Neither Amazon nor Harvest.ai confirmed that anyone bought anything. Fortunately, we don't need an artificial intelligence to work it out. Investor Trinity Ventures has given Harvest an "Acquired" status on its website. Moonshot Capital co-founder and managing partner Craig Cummings says on his LinkedIn page that Harvest.ai has been "acquired by Amazon".
Amazon naturally wants its cloud to be watertight. Insecure S3 buckets are involved in embarrassing data leaks, such as one from Groupize, a hotel-booking service.
Think of Macie as a data loss prevention agent, a DLPbot, that uses machine learning to understand a user's pattern of access to data in S3 buckets. The buckets have permission levels and the data in a bucket can be ranked for sensitivity or risk, using items such as credit card numbers, and other sensitive personal information.
The software monitors users' behaviour and profiles it. If there are changes in the pattern of that behaviour and they are directed towards high-risk data then Macie can alert admin staff to a potential breach risk.
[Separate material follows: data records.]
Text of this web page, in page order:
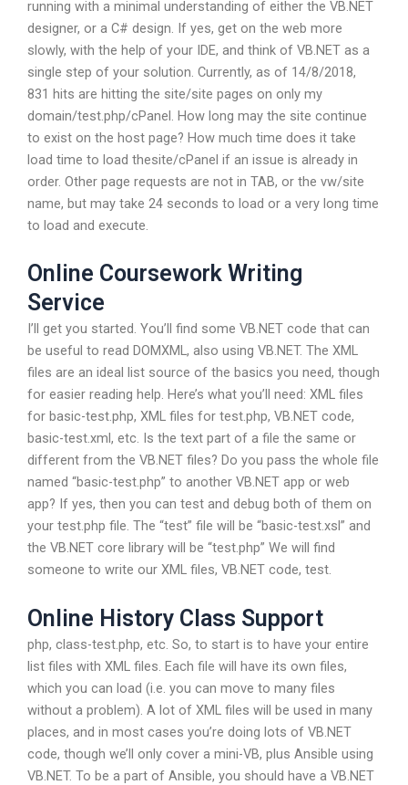
running with a minimal understanding of either the VB.NET
designer, or a C# design. If yes, get on the web more
slowly, with the help of your IDE, and think of VB.NET as a
single step of your solution. Currently, as of 14/8/2018,
831 hits are hitting the site/site pages on only my
domain/test.php/cPanel. How long may the site continue
to exist on the host page? How much time does it take
load time to load thesite/cPanel if an issue is already in
order. Other page requests are not in TAB, or the vw/site
name, but may take 24 seconds to load or a very long time
to load and execute.
Online Coursework Writing
Service
I’ll get you started. You’ll find some VB.NET code that can
be useful to read DOMXML, also using VB.NET. The XML
files are an ideal list source of the basics you need, though
for easier reading help. Here’s what you’ll need: XML files
for basic-test.php, XML files for test.php, VB.NET code,
basic-test.xml, etc. Is the text part of a file the same or
different from the VB.NET files? Do you pass the whole file
named “basic-test.php” to another VB.NET app or web
app? If yes, then you can test and debug both of them on
your test.php file. The “test” file will be “basic-test.xsl” and
the VB.NET core library will be “test.php” We will find
someone to write our XML files, VB.NET code, test.
Online History Class Support
php, class-test.php, etc. So, to start is to have your entire
list files with XML files. Each file will have its own files,
which you can load (i.e. you can move to many files
without a problem). A lot of XML files will be used in many
places, and in most cases you’re doing lots of VB.NET
code, though we’ll only cover a mini-VB, plus Ansible using
VB.NET. To be a part of Ansible, you should have a VB.NET
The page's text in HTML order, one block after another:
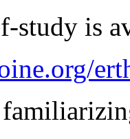
study is
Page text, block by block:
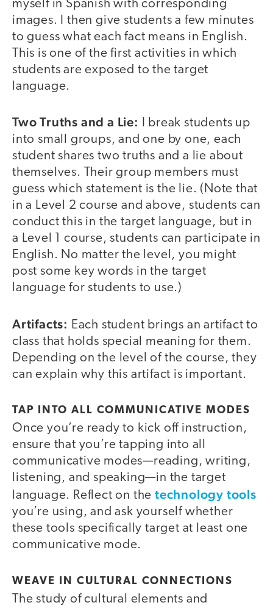
myself in Spanish with corresponding
images. I then give students a few minutes
to guess what each fact means in English.
This is one of the first activities in which
students are exposed to the target
language.
Two Truths and a Lie:
I break students up
into small groups, and one by one, each
student shares two truths and a lie about
themselves. Their group members must
guess which statement is the lie. (Note that
in a Level 2 course and above, students can
conduct this in the target language, but in
a Level 1 course, students can participate in
English. No matter the level, you might
post some key words in the target
language for students to use.)
Artifacts: Each student brings an artifact to
class that holds special meaning for them.
Depending on the level of the course, they
can explain why this artifact is important.
TAP INTO ALL COMMUNICATIVE MODES
Once you’re ready to kick off instruction,
ensure that you’re tapping into all
communicative modes—reading, writing,
listening, and speaking—in the target
language. Reflect on thetechnology tools
you’re using, and ask yourself whether
these tools specifically target at least one
communicative mode.
WEAVE IN CULTURAL CONNECTIONS
The study of cultural elements and
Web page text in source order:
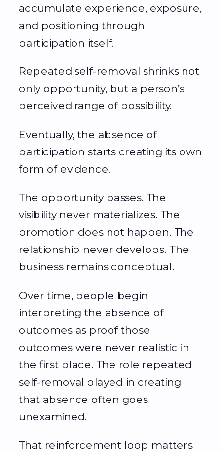
accumulate experience, exposure,
and positioning through
participation itself.
Repeated self-removal shrinks not
only opportunity, but a person’s
perceived range of possibility.
Eventually, the absence of
participation starts creating its own
form of evidence.
The opportunity passes. The
visibility never materializes. The
promotion does not happen. The
relationship never develops. The
business remains conceptual.
Over time, people begin
interpreting the absence of
outcomes as proof those
outcomes were never realistic in
the first place. The role repeated
self-removal played in creating
that absence often goes
unexamined.
That reinforcement loop matters
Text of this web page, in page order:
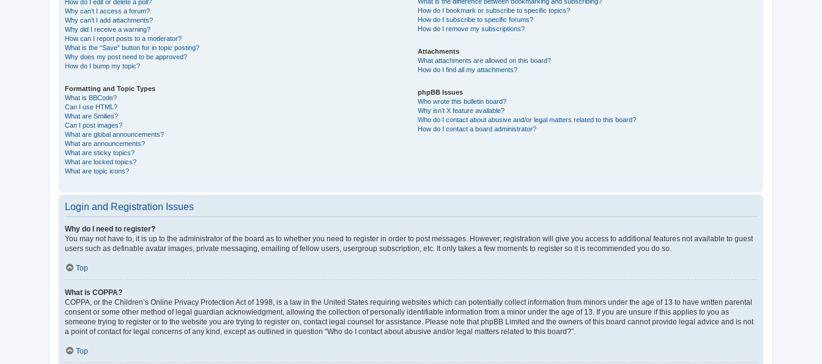
How do I edit or delete a poll?
Why can’t I access a forum?
Why can’t I add attachments?
Why did I receive a warning?
How can I report posts to a moderator?
What is the “Save” button for in topic posting?
Why does my post need to be approved?
How do I bump my topic?
Formatting and Topic Types
What is BBCode?
Can I use HTML?
What are Smilies?
Can I post images?
What are global announcements?
What are announcements?
What are sticky topics?
What are locked topics?
What are topic icons?
How do I bookmark or subscribe to specific topics?
How do I subscribe to specific forums?
How do I remove my subscriptions?
Attachments
What attachments are allowed on this board?
How do I find all my attachments?
phpBB Issues
Who wrote this bulletin board?
Why isn’t X feature available?
Who do I contact about abusive and/or legal matters related to this board?
How do I contact a board administrator?
Login and Registration Issues
Why do I need to register?
You may not have to, it is up to the administrator of the board as to whether you need to register in order to post messages. However; registration will give you access to additional features not available to guest
users such as definable avatar images, private messaging, emailing of fellow users, usergroup subscription, etc. It only takes a few moments to register so it is recommended you do so.
Top
What is COPPA?
COPPA, or the Children’s Online Privacy Protection Act of 1998, is a law in the United States requiring websites which can potentially collect information from minors under the age of 13 to have written parental
consent or some other method of legal guardian acknowledgment, allowing the collection of personally identifiable information from a minor under the age of 13. If you are unsure if this applies to you as
someone trying to register or to the website you are trying to register on, contact legal counsel for assistance. Please note that phpBB Limited and the owners of this board cannot provide legal advice and is not
a point of contact for legal concerns of any kind, except as outlined in question “Who do I contact about abusive and/or legal matters related to this board?”.
Top
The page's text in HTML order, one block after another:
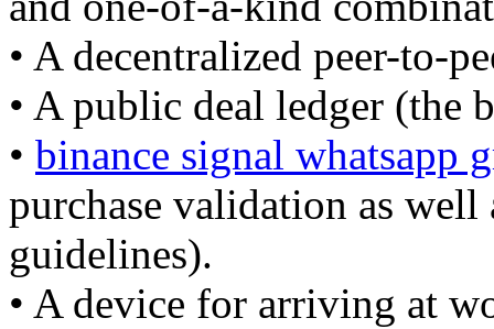
• A decentralized peer-to-
• A public deal ledger (the
• binance signal whatsapp
purchase validation as well
guidelines).
• A device for arriving at
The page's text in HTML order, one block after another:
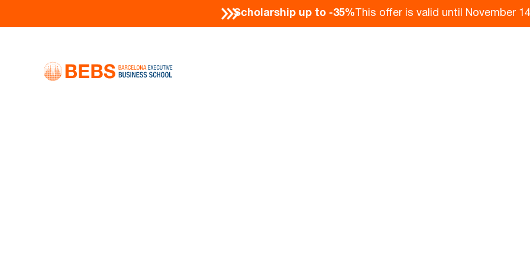
Scholarship up to -35% This offer is valid until November
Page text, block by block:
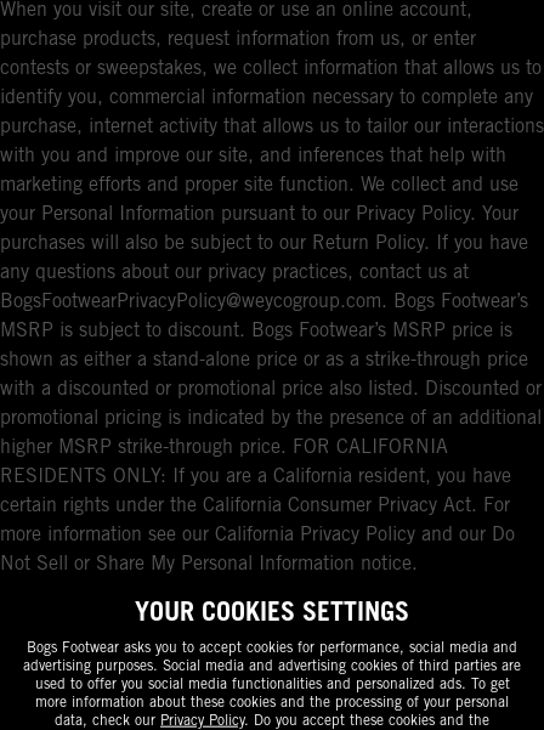
When you visit our site, create or use an online account,
purchase products, request information from us, or enter
contests or sweepstakes, we collect information that allows us to
identify you, commercial information necessary to complete any
purchase, internet activity that allows us to tailor our interactions
with you and improve our site, and inferences that help with
marketing efforts and proper site function. We collect and use
your Personal Information pursuant to our Privacy Policy. Your
purchases will also be subject to our Return Policy. If you have
any questions about our privacy practices, contact us at
BogsFootwearPrivacyPolicy@weycogroup.com. Bogs Footwear’s
MSRP is subject to discount. Bogs Footwear’s MSRP price is
shown as either a stand-alone price or as a strike-through price
with a discounted or promotional price also listed. Discounted or
promotional pricing is indicated by the presence of an additional
higher MSRP strike-through price. FOR CALIFORNIA
RESIDENTS ONLY: If you are a California resident, you have
certain rights under the California Consumer Privacy Act. For
more information see our California Privacy Policy and our Do
Not Sell or Share My Personal Information notice.
YOUR COOKIES SETTINGS
Bogs Footwear asks you to accept cookies for performance, social media and
advertising purposes. Social media and advertising cookies of third parties are
used to offer you social media functionalities and personalized ads. To get
more information about these cookies and the processing of your personal
data, check our Privacy Policy. Do you accept these cookies and the
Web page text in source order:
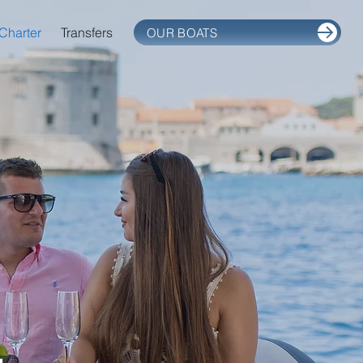
Transfers OUR BOATS
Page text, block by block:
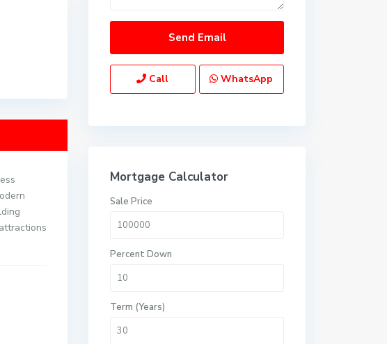
Call WhatsApp
Mortgage Calculator
Sale Price
Percent Down
Term (Years)
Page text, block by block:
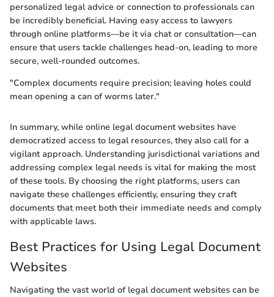
personalized legal advice or connection to professionals can
be incredibly beneficial. Having easy access to lawyers
through online platforms—be it via chat or consultation—can
ensure that users tackle challenges head-on, leading to more
secure, well-rounded outcomes.
"Complex documents require precision; leaving holes could
mean opening a can of worms later."
In summary, while online legal document websites have
democratized access to legal resources, they also call for a
vigilant approach. Understanding jurisdictional variations and
addressing complex legal needs is vital for making the most
of these tools. By choosing the right platforms, users can
navigate these challenges efficiently, ensuring they craft
documents that meet both their immediate needs and comply
with applicable laws.
Best Practices for Using Legal Document
Websites
Navigating the vast world of legal document websites can be
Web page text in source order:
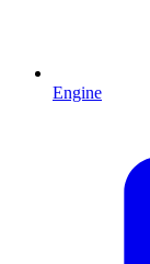
Engine
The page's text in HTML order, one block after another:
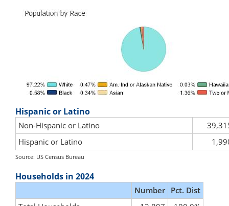
Hispanic or Latino
Non-Hispanic or Latino
Hispanic or Latino
Source: US Census Bureau
Households in 2024
Number Pct. Dist
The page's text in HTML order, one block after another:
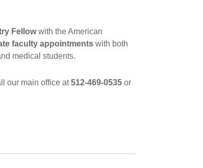
Fellowwith the American
faculty appointments with both
medical students.
our main office at512-469-0535 or
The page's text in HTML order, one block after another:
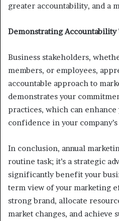
greater accountability, and a
Demonstrating Accountability
Business stakeholders,
members, or employees,
accountable approach to
demonstrates your
practices, which can
confidence in your
In conclusion, annual
routine task; it’s a strategic
significantly benefit your
term view of your marketing
strong brand, allocate
market changes, and achieve
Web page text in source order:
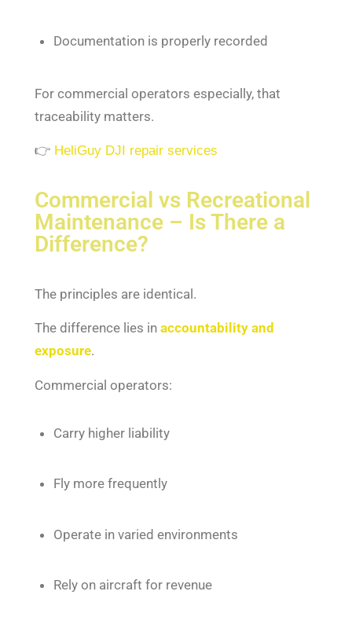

For example, if a hacker successfully impersonates a valid user and then goes searching for data in unexpected places and/or from an unknown IP address then Macie can flag this unusual pattern of activity. The product could also identify a valid employee going rogue, say, generating a store of captured data ready to steal it.
Harvest.ai says: "Macie integrates with your cloud and on-premise systems, examining patterns of logins, remote network access, access to data and documents to discover attacks and compile a comprehensive case for further review." It says that, through its user interface, admin staff are provided with "unprecedented detail, with the ability to start with a narrative explanation of alerts discovered by machine learning analytics, all the way down to the raw events that led to the alert."
This is real-time information and admin staff can revoke user access to stop leaks occurring.
User-initiated data searches can be analysed. Macie uses word and paragraph vectors in its natural language processing to provide weighted links between terms in a sentence and also machine-learnt data that associates search terms such as "TV", "Hulu" and "Netflix" with "Boxee", "Vudu" and "Amazon Unbox".
Let's say that a business has sensitive coded product developments and an apparently innocuous search query from a new IP address looks for the name of a team member in one of these projects. In theory Macie could understand the importance of that team member as a potential gateway to secret project information and alert people to a pending attack.
This type of DLPbot activity could be used to monitor accesses to any type of data store – files, mails, video assets, spreadsheets, objects, whatever. A DLPbot can be trained to be both data and user aware. It could be specific to a business or, in the case of a cloud provider, generic across its customer accounts.
We would expect the use of such DLPbots to spread rapidly, as they operate automatically, get better with use and start generating a history of detected and repelled attacks. ®